Exercise details:
Go line by line through the entries below and copy those containing the string "headset".

[Extracted data entries]
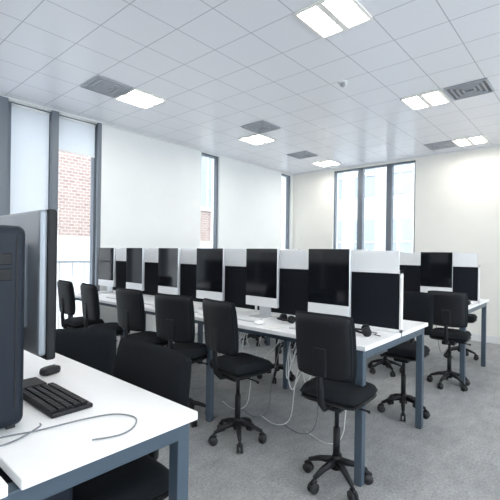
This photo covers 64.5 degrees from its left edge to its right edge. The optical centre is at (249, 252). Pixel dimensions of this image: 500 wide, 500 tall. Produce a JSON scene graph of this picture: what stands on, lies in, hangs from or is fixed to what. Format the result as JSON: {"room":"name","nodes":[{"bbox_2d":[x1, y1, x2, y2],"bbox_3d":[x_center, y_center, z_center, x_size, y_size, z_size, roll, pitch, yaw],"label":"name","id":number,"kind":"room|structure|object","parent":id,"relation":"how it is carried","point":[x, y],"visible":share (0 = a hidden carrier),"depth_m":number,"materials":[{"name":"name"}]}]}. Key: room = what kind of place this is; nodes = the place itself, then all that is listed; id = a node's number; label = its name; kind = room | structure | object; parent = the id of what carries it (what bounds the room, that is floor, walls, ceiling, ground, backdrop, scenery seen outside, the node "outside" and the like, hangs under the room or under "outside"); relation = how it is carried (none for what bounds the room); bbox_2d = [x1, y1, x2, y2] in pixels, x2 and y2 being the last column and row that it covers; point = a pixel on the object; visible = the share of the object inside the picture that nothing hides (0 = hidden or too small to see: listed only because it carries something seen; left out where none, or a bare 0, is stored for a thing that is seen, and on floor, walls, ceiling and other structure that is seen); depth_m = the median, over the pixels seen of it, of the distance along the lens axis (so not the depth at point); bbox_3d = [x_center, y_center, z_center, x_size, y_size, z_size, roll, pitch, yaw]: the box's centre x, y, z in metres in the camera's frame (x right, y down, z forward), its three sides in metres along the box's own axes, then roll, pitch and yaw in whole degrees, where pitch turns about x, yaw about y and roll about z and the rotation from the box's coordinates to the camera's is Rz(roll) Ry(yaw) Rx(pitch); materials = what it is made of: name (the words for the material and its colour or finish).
{"room":"computer lab","nodes":[
{"label":"computer lab","id":0,"kind":"room"},
{"bbox_2d":[8,100,292,339],"bbox_3d":[-2.121,-0.190,4.461,0.180,2.720,9.060,1,0,41],"label":"wall","id":1,"kind":"structure","parent":0,"point":[151,187],"depth_m":5.52,"materials":[{"name":"paint"}]},
{"bbox_2d":[0,96,8,215],"bbox_3d":[-2.454,-0.184,3.908,0.049,2.699,0.080,1,0,41],"label":"window post","id":2,"kind":"object","parent":1,"relation":"attached to","point":[3,100],"visible":0.47,"depth_m":3.90,"materials":[{"name":"grey metal"}]},
{"bbox_2d":[7,101,96,284],"bbox_3d":[-2.173,-0.235,4.368,0.085,2.570,0.970,1,0,41],"label":"window","id":3,"kind":"structure","parent":1,"relation":"in","point":[93,160],"depth_m":4.68,"materials":[{"name":"grey metal"}]},
{"bbox_2d":[10,103,49,213],"bbox_3d":[-2.298,-0.409,4.130,0.028,2.194,0.365,1,0,41],"label":"roller blind","id":4,"kind":"object","parent":3,"relation":"attached to","point":[29,126],"visible":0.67,"depth_m":4.12,"materials":[{"name":"white fabric"}]},
{"bbox_2d":[59,116,94,157],"bbox_3d":[-1.962,-1.310,4.498,0.028,0.384,0.415,1,0,41],"label":"roller blind","id":5,"kind":"object","parent":3,"relation":"attached to","point":[75,136],"visible":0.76,"depth_m":4.49,"materials":[{"name":"white fabric"}]},
{"bbox_2d":[49,110,58,300],"bbox_3d":[-2.135,-0.179,4.293,0.058,2.699,0.070,1,0,41],"label":"window post","id":6,"kind":"object","parent":1,"relation":"attached to","point":[54,115],"visible":0.46,"depth_m":4.27,"materials":[{"name":"grey metal"}]},
{"bbox_2d":[95,123,101,290],"bbox_3d":[-1.793,-0.174,4.668,0.039,2.699,0.045,1,0,41],"label":"window post","id":7,"kind":"object","parent":1,"relation":"attached to","point":[99,125],"visible":0.56,"depth_m":4.65,"materials":[{"name":"grey metal"}]},
{"bbox_2d":[116,326,197,347],"bbox_3d":[-2.067,1.121,4.398,0.012,0.100,8.700,1,0,41],"label":"baseboard","id":8,"kind":"structure","parent":1,"relation":"attached to","point":[196,327],"depth_m":5.83,"materials":[{"name":"white paint"}]},
{"bbox_2d":[201,153,217,247],"bbox_3d":[-0.663,-0.214,6.083,0.070,2.570,0.380,1,0,41],"label":"window","id":9,"kind":"structure","parent":1,"relation":"in","point":[215,211],"depth_m":6.20,"materials":[{"name":"grey metal"}]},
{"bbox_2d":[0,94,499,175],"bbox_3d":[0.463,-1.504,2.208,6.650,0.020,8.700,1,0,41],"label":"trim","id":10,"kind":"structure","parent":1,"relation":"attached to","point":[10,98],"depth_m":5.61,"materials":[{"name":"white paint"}]},
{"bbox_2d":[282,174,289,248],"bbox_3d":[0.627,-0.196,7.551,0.070,2.570,0.310,1,0,41],"label":"window","id":11,"kind":"structure","parent":1,"relation":"in","point":[283,175],"depth_m":7.64,"materials":[{"name":"grey metal"}]},
{"bbox_2d":[0,0,499,173],"bbox_3d":[0.464,-1.574,2.208,7.050,0.120,9.100,1,0,41],"label":"ceiling","id":12,"kind":"structure","parent":0,"point":[220,67],"depth_m":3.28,"materials":[{"name":"tile"}]},
{"bbox_2d":[80,75,132,97],"bbox_3d":[-1.329,-1.531,3.675,0.344,0.013,0.344,1,0,41],"label":"air diffuser","id":13,"kind":"object","parent":12,"relation":"in","point":[99,84],"depth_m":3.66,"materials":[{"name":"grey metal"}]},
{"bbox_2d":[114,88,165,108],"bbox_3d":[-1.091,-1.525,3.946,0.366,0.019,0.366,1,0,41],"label":"ceiling light panel","id":14,"kind":"object","parent":12,"relation":"in","point":[136,97],"depth_m":3.93,"materials":[{"name":"white plastic"}]},
{"bbox_2d":[238,134,275,144],"bbox_3d":[0.097,-1.508,5.298,0.366,0.019,0.366,1,0,41],"label":"ceiling light panel","id":15,"kind":"object","parent":12,"relation":"in","point":[256,139],"depth_m":5.28,"materials":[{"name":"white plastic"}]},
{"bbox_2d":[241,120,279,133],"bbox_3d":[0.129,-1.511,4.790,0.344,0.013,0.344,1,0,41],"label":"air diffuser","id":16,"kind":"object","parent":12,"relation":"in","point":[259,127],"depth_m":4.78,"materials":[{"name":"grey metal"}]},
{"bbox_2d":[287,151,317,158],"bbox_3d":[0.809,-1.501,6.109,0.344,0.013,0.344,1,0,41],"label":"air diffuser","id":17,"kind":"object","parent":12,"relation":"in","point":[304,154],"depth_m":6.09,"materials":[{"name":"grey metal"}]},
{"bbox_2d":[312,160,340,166],"bbox_3d":[1.284,-1.492,6.650,0.366,0.019,0.366,1,0,41],"label":"ceiling light panel","id":18,"kind":"object","parent":12,"relation":"in","point":[326,163],"depth_m":6.63,"materials":[{"name":"white plastic"}]},
{"bbox_2d":[294,0,372,38],"bbox_3d":[0.531,-1.502,2.520,0.366,0.019,0.366,1,0,41],"label":"ceiling light panel","id":19,"kind":"object","parent":12,"relation":"in","point":[327,18],"depth_m":2.52,"materials":[{"name":"white plastic"}]},
{"bbox_2d":[338,80,347,87],"bbox_3d":[0.822,-1.486,3.503,0.080,0.045,0.080,1,0,41],"label":"smoke detector","id":20,"kind":"object","parent":12,"relation":"attached to","point":[342,83],"visible":1,"depth_m":3.49,"materials":[{"name":"white plastic"}]},
{"bbox_2d":[400,89,450,109],"bbox_3d":[1.719,-1.486,3.872,0.366,0.019,0.366,1,0,41],"label":"ceiling light panel","id":21,"kind":"object","parent":12,"relation":"in","point":[435,97],"depth_m":3.85,"materials":[{"name":"white plastic"}]},
{"bbox_2d":[424,140,457,149],"bbox_3d":[2.637,-1.476,5.462,0.344,0.013,0.344,1,0,41],"label":"air diffuser","id":22,"kind":"object","parent":12,"relation":"in","point":[444,144],"depth_m":5.45,"materials":[{"name":"grey metal"}]},
{"bbox_2d":[443,78,494,100],"bbox_3d":[2.005,-1.485,3.622,0.344,0.013,0.344,1,0,41],"label":"air diffuser","id":23,"kind":"object","parent":12,"relation":"in","point":[482,86],"depth_m":3.61,"materials":[{"name":"grey metal"}]},
{"bbox_2d":[452,135,488,146],"bbox_3d":[2.907,-1.469,5.225,0.366,0.019,0.366,1,0,41],"label":"ceiling light panel","id":24,"kind":"object","parent":12,"relation":"in","point":[473,140],"depth_m":5.20,"materials":[{"name":"white plastic"}]},
{"bbox_2d":[116,332,499,499],"bbox_3d":[0.424,1.256,2.208,6.650,0.100,8.700,1,0,41],"label":"floor","id":25,"kind":"structure","parent":0,"point":[455,454],"depth_m":2.57,"materials":[{"name":"carpet"}]},
{"bbox_2d":[57,280,103,327],"bbox_3d":[-1.691,0.722,3.935,0.363,0.908,0.395,1,0,44],"label":"office chair","id":26,"kind":"object","parent":25,"relation":"on","point":[66,295],"visible":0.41,"depth_m":3.77,"materials":[{"name":"black fabric"}]},
{"bbox_2d":[55,328,116,375],"bbox_3d":[-0.811,0.782,1.789,0.363,0.813,0.395,1,0,-1],"label":"office chair","id":27,"kind":"object","parent":25,"relation":"on","point":[95,348],"visible":0.2,"depth_m":1.92,"materials":[{"name":"black fabric"}]},
{"bbox_2d":[0,350,197,499],"bbox_3d":[-1.764,0.810,1.929,3.420,0.730,0.975,1,0,41],"label":"desk","id":28,"kind":"object","parent":25,"relation":"on","point":[43,464],"visible":0.91,"depth_m":1.06,"materials":[{"name":"white laminate"}]},
{"bbox_2d":[0,225,24,429],"bbox_3d":[-0.765,0.193,1.091,0.334,0.532,0.163,1,0,41],"label":"computer tower","id":29,"kind":"object","parent":28,"relation":"on","point":[12,238],"depth_m":1.02,"materials":[{"name":"black plastic"}]},
{"bbox_2d":[0,209,56,388],"bbox_3d":[-0.780,0.161,1.342,0.420,0.594,0.150,1,0,41],"label":"computer monitor","id":30,"kind":"object","parent":28,"relation":"on","point":[39,226],"visible":0.54,"depth_m":1.22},
{"bbox_2d":[0,467,72,499],"bbox_3d":[-0.631,0.716,1.078,0.324,0.450,0.180,1,0,41],"label":"desktop computer","id":31,"kind":"object","parent":28,"relation":"attached to","point":[66,494],"visible":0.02,"depth_m":1.02,"materials":[{"name":"black"}]},
{"bbox_2d":[39,364,60,375],"bbox_3d":[-0.755,0.442,1.496,0.046,0.030,0.079,1,0,24],"label":"computer mouse","id":32,"kind":"object","parent":28,"relation":"on","point":[51,369],"depth_m":1.48,"materials":[{"name":"black plastic"}]},
{"bbox_2d":[23,382,92,418],"bbox_3d":[-0.608,0.451,1.227,0.263,0.020,0.122,1,0,41],"label":"keyboard","id":33,"kind":"object","parent":28,"relation":"on","point":[53,400],"visible":0.98,"depth_m":1.19,"materials":[{"name":"black plastic"}]},
{"bbox_2d":[0,413,136,446],"bbox_3d":[-0.495,0.460,1.008,0.404,0.004,0.150,1,0,-23],"label":"cable","id":34,"kind":"object","parent":28,"relation":"on","point":[33,430],"visible":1,"depth_m":1.02,"materials":[{"name":"grey plastic"}]},
{"bbox_2d":[80,283,130,340],"bbox_3d":[-1.322,0.727,3.599,0.395,0.908,0.363,1,0,-43],"label":"office chair","id":35,"kind":"object","parent":25,"relation":"on","point":[90,304],"visible":0.46,"depth_m":3.44,"materials":[{"name":"black fabric"}]},
{"bbox_2d":[72,339,191,499],"bbox_3d":[-0.458,0.769,1.343,0.500,0.849,0.395,1,0,41],"label":"office chair","id":36,"kind":"object","parent":25,"relation":"on","point":[159,370],"visible":0.48,"depth_m":1.32,"materials":[{"name":"black fabric"}]},
{"bbox_2d":[116,288,167,345],"bbox_3d":[-0.864,0.733,3.207,0.363,0.908,0.395,1,0,37],"label":"office chair","id":37,"kind":"object","parent":25,"relation":"on","point":[130,302],"visible":0.48,"depth_m":3.04,"materials":[{"name":"black fabric"}]},
{"bbox_2d":[155,293,207,427],"bbox_3d":[-0.471,0.739,2.848,0.363,0.908,0.395,1,0,27],"label":"office chair","id":38,"kind":"object","parent":25,"relation":"on","point":[174,314],"visible":0.61,"depth_m":2.68,"materials":[{"name":"black fabric"}]},
{"bbox_2d":[202,298,272,452],"bbox_3d":[-0.091,0.744,2.531,0.395,0.908,0.363,1,0,-41],"label":"office chair","id":39,"kind":"object","parent":25,"relation":"on","point":[219,317],"visible":1,"depth_m":2.42,"materials":[{"name":"black fabric"}]},
{"bbox_2d":[68,291,427,486],"bbox_3d":[-0.377,0.830,3.508,3.420,0.730,0.990,1,0,41],"label":"desk","id":40,"kind":"object","parent":25,"relation":"on","point":[366,347],"visible":0.38,"depth_m":2.58,"materials":[{"name":"white laminate"}]},
{"bbox_2d":[98,248,115,293],"bbox_3d":[-1.598,0.197,4.380,0.304,0.500,0.125,1,0,39],"label":"desktop computer","id":41,"kind":"object","parent":40,"relation":"on","point":[106,260],"visible":0.98,"depth_m":4.37,"materials":[{"name":"silver metal"}]},
{"bbox_2d":[126,248,144,290],"bbox_3d":[-1.180,0.203,4.012,0.304,0.500,0.125,1,0,43],"label":"desktop computer","id":42,"kind":"object","parent":40,"relation":"on","point":[135,257],"visible":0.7,"depth_m":3.99,"materials":[{"name":"silver metal"}]},
{"bbox_2d":[144,301,154,305],"bbox_3d":[-0.881,0.451,3.510,0.280,0.012,0.090,1,0,41],"label":"keyboard","id":43,"kind":"object","parent":40,"relation":"on","point":[145,302],"visible":0.59,"depth_m":3.49,"materials":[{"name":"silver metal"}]},
{"bbox_2d":[158,248,180,294],"bbox_3d":[-0.761,0.209,3.644,0.304,0.500,0.125,1,0,43],"label":"desktop computer","id":44,"kind":"object","parent":40,"relation":"on","point":[168,258],"visible":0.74,"depth_m":3.63,"materials":[{"name":"silver metal"}]},
{"bbox_2d":[196,248,224,308],"bbox_3d":[-0.341,0.215,3.275,0.304,0.500,0.125,1,0,39],"label":"desktop computer","id":45,"kind":"object","parent":40,"relation":"on","point":[210,269],"visible":0.84,"depth_m":3.26,"materials":[{"name":"silver metal"}]},
{"bbox_2d":[237,315,261,321],"bbox_3d":[-0.043,0.463,2.774,0.280,0.012,0.090,1,0,41],"label":"keyboard","id":46,"kind":"object","parent":40,"relation":"on","point":[243,318],"visible":0.77,"depth_m":2.74,"materials":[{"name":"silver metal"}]},
{"bbox_2d":[113,249,403,332],"bbox_3d":[-0.369,0.218,3.508,3.420,0.490,0.026,1,0,41],"label":"divider","id":47,"kind":"object","parent":40,"relation":"on","point":[376,276],"visible":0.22,"depth_m":2.87,"materials":[{"name":"fabric"}]},
{"bbox_2d":[254,320,263,323],"bbox_3d":[0.060,0.455,2.603,0.072,0.028,0.042,1,0,-39],"label":"computer mouse","id":48,"kind":"object","parent":40,"relation":"on","point":[255,321],"visible":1,"depth_m":2.59,"materials":[{"name":"white plastic"}]},
{"bbox_2d":[246,248,279,317],"bbox_3d":[0.077,0.221,2.908,0.304,0.500,0.125,1,0,43],"label":"desktop computer","id":49,"kind":"object","parent":40,"relation":"on","point":[262,265],"visible":1,"depth_m":2.90,"materials":[{"name":"silver metal"}]},
{"bbox_2d":[264,325,283,328],"bbox_3d":[0.151,0.470,2.497,0.100,0.003,0.100,1,0,41],"label":"paper sheet","id":50,"kind":"object","parent":40,"relation":"on","point":[269,326],"visible":1,"depth_m":2.48,"materials":[{"name":"white paper"}]},
{"bbox_2d":[277,313,294,323],"bbox_3d":[0.251,0.447,2.696,0.153,0.052,0.134,1,0,-27],"label":"headset","id":51,"kind":"object","parent":40,"relation":"on","point":[283,317],"visible":0.98,"depth_m":2.64,"materials":[{"name":"black plastic"}]},
{"bbox_2d":[308,249,351,316],"bbox_3d":[0.497,0.227,2.539,0.304,0.500,0.125,1,0,43],"label":"desktop computer","id":52,"kind":"object","parent":40,"relation":"on","point":[329,270],"visible":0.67,"depth_m":2.53,"materials":[{"name":"black glass"}]},
{"bbox_2d":[355,324,379,336],"bbox_3d":[0.678,0.453,2.310,0.153,0.052,0.134,1,0,13],"label":"headset","id":53,"kind":"object","parent":40,"relation":"on","point":[365,329],"visible":0.88,"depth_m":2.25,"materials":[{"name":"black plastic"}]},
{"bbox_2d":[241,334,265,345],"bbox_3d":[0.040,0.760,5.222,0.363,0.881,0.395,1,0,37],"label":"office chair","id":54,"kind":"object","parent":25,"relation":"on","point":[256,337],"visible":0.17,"depth_m":5.18,"materials":[{"name":"black plastic"}]},
{"bbox_2d":[257,339,295,383],"bbox_3d":[0.276,0.749,3.801,0.363,0.908,0.395,1,0,31],"label":"office chair","id":55,"kind":"object","parent":25,"relation":"on","point":[278,366],"visible":0.15,"depth_m":3.76,"materials":[{"name":"black plastic"}]},
{"bbox_2d":[221,332,345,443],"bbox_3d":[0.172,0.906,2.883,1.260,0.594,0.190,1,0,41],"label":"cable bundle","id":56,"kind":"object","parent":25,"relation":"on","point":[289,349],"visible":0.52,"depth_m":2.79,"materials":[{"name":"white plastic"}]},
{"bbox_2d":[278,342,296,354],"bbox_3d":[0.477,0.766,4.812,0.363,0.881,0.395,1,0,41],"label":"office chair","id":57,"kind":"object","parent":25,"relation":"on","point":[292,344],"visible":0.13,"depth_m":4.73,"materials":[{"name":"black plastic"}]},
{"bbox_2d":[295,311,377,499],"bbox_3d":[0.442,0.752,2.074,0.363,0.908,0.395,1,0,39],"label":"office chair","id":58,"kind":"object","parent":25,"relation":"on","point":[325,343],"visible":0.98,"depth_m":1.94,"materials":[{"name":"black fabric"}]},
{"bbox_2d":[266,299,488,385],"bbox_3d":[0.989,0.849,5.064,3.420,0.730,0.960,1,0,41],"label":"desk","id":59,"kind":"object","parent":25,"relation":"on","point":[472,307],"visible":0.24,"depth_m":4.14,"materials":[{"name":"white laminate"}]},
{"bbox_2d":[420,252,452,292],"bbox_3d":[1.895,0.246,4.039,0.304,0.500,0.125,1,0,40],"label":"desktop computer","id":60,"kind":"object","parent":59,"relation":"on","point":[436,273],"visible":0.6,"depth_m":4.04,"materials":[{"name":"silver metal"}]},
{"bbox_2d":[400,253,479,302],"bbox_3d":[0.998,0.237,5.064,3.420,0.490,0.026,1,0,41],"label":"divider","id":61,"kind":"object","parent":59,"relation":"on","point":[466,269],"visible":0.15,"depth_m":4.05,"materials":[{"name":"fabric"}]},
{"bbox_2d":[368,356,401,376],"bbox_3d":[1.370,0.778,4.043,0.395,0.881,0.363,1,0,-41],"label":"office chair","id":62,"kind":"object","parent":25,"relation":"on","point":[384,361],"visible":0.16,"depth_m":4.01,"materials":[{"name":"black plastic"}]},
{"bbox_2d":[377,291,433,421],"bbox_3d":[1.185,0.762,3.014,0.363,0.908,0.395,1,0,41],"label":"office chair","id":63,"kind":"object","parent":25,"relation":"on","point":[417,306],"visible":0.7,"depth_m":3.01,"materials":[{"name":"black plastic"}]},
{"bbox_2d":[427,290,471,391],"bbox_3d":[1.828,0.785,3.651,0.363,0.881,0.395,1,0,36],"label":"office chair","id":64,"kind":"object","parent":25,"relation":"on","point":[450,308],"visible":0.91,"depth_m":3.51,"materials":[{"name":"black fabric"}]},
{"bbox_2d":[443,313,478,360],"bbox_3d":[2.482,0.780,4.644,0.363,0.908,0.395,1,0,36],"label":"office chair","id":65,"kind":"object","parent":25,"relation":"on","point":[472,318],"visible":0.2,"depth_m":4.57,"materials":[{"name":"black plastic"}]},
{"bbox_2d":[292,146,499,336],"bbox_3d":[3.374,-0.113,5.543,6.650,2.720,0.180,1,0,41],"label":"wall","id":66,"kind":"structure","parent":0,"point":[457,194],"depth_m":5.81,"materials":[{"name":"beige paint"}]},
{"bbox_2d":[333,160,415,252],"bbox_3d":[2.060,-0.169,6.668,1.430,2.555,0.085,1,0,41],"label":"window","id":67,"kind":"structure","parent":66,"relation":"in","point":[390,167],"depth_m":6.75,"materials":[{"name":"grey metal"}]},
{"bbox_2d":[470,333,499,343],"bbox_3d":[3.297,1.196,5.467,6.638,0.100,0.012,1,0,41],"label":"baseboard","id":68,"kind":"structure","parent":66,"relation":"attached to","point":[474,337],"depth_m":5.47,"materials":[{"name":"white paint"}]},
{"label":"outside","id":69,"kind":"structure","parent":0,"visible":0},
{"bbox_3d":[-1.268,4.333,7.716,36.000,0.100,34.000,1,0,41],"label":"ground","id":70,"kind":"structure","parent":69,"visible":0},
{"bbox_2d":[10,151,211,328],"bbox_3d":[-5.732,-0.580,9.322,1.070,9.600,24.430,1,0,41],"label":"brick building","id":71,"kind":"structure","parent":70,"relation":"on","point":[74,170],"depth_m":10.10,"materials":[{"name":"red brick"}]},
{"bbox_2d":[281,163,414,252],"bbox_3d":[8.566,-1.131,10.413,18.900,11.100,1.070,1,0,41],"label":"building","id":72,"kind":"structure","parent":70,"relation":"on","point":[375,179],"depth_m":13.51,"materials":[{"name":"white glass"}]},
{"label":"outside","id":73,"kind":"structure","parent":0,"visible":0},
{"bbox_2d":[57,261,89,328],"bbox_3d":[-1.849,0.752,5.741,1.060,1.245,7.400,1,0,41],"label":"balcony railing","id":74,"kind":"object","parent":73,"point":[59,262],"visible":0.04,"depth_m":5.61,"materials":[{"name":"grey metal"}]}
]}

Exercise output:
{"bbox_2d":[277,313,294,323],"bbox_3d":[0.251,0.447,2.696,0.153,0.052,0.134,1,0,-27],"label":"headset","id":51,"kind":"object","parent":40,"relation":"on","point":[283,317],"visible":0.98,"depth_m":2.64,"materials":[{"name":"black plastic"}]},
{"bbox_2d":[355,324,379,336],"bbox_3d":[0.678,0.453,2.310,0.153,0.052,0.134,1,0,13],"label":"headset","id":53,"kind":"object","parent":40,"relation":"on","point":[365,329],"visible":0.88,"depth_m":2.25,"materials":[{"name":"black plastic"}]},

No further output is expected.